I tripped on the curb in a parking lot and fell hard – face down – on a concrete sidewalk. I had just got out of my car at a building where I was picking up some safety equipment. The building had a closed Covid-19-look and I was looking up – while walking forward – for a sign on how to alert people that I was there. When down I went after tripping on a simple curb – or so it seemed simple.

Curbs are everywhere and we walk across them all the time so what happened this time?

I visually examined the site a couple of days later when I had recovered a little. The curb in the parking lot looked well built. But I also got the impression it was a little higher than curbs in general.

I looked more closely where I had tripped and there was no question the curb was higher there. It gradually got higher from the parking lot in general to the place where I fell. A rough measure indicated 7.9 inches compared to 6.7 inches in the parking lot.

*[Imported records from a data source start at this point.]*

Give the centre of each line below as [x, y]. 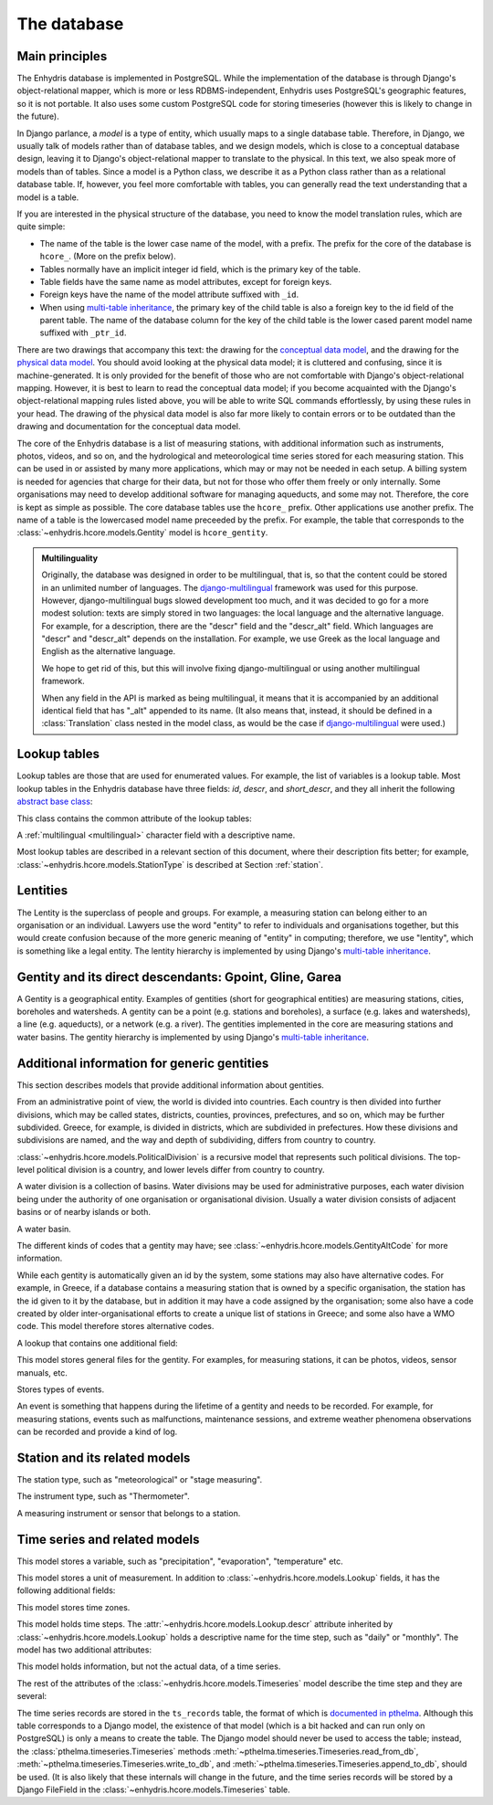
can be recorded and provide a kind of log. [97, 1432]
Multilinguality [70, 558]
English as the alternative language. [109, 651]
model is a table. [48, 197]
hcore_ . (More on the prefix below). [108, 257]
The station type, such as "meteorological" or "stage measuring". [140, 1480]
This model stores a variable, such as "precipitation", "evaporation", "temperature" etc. [180, 1561]
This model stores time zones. [73, 1607]

I went back later and measured the height of the curb where I fell and compared this to measurements of the curb farther along. I also compared the height to the curb on the other side of the 40 foot wide parking lot.

I then compared the height of the curb in the parking to that in the parking lot of an apartment building and also to the curb on the residential street where I live.

This is what I found:

  1. Height of curb where I fell … 7.9 inches
  2. Height of curb farther along … 6.6 inches (1.3 inches lower)
  3. Height 40 feet across the parking lot … 5.7 inches (2.2 inches lower)
  4. Height of curb in an apartment building parking lot … 5.6 inches (2.3 inches lower)
  5. Height of curb on my residential street … 5.1 (2.8 inches lower)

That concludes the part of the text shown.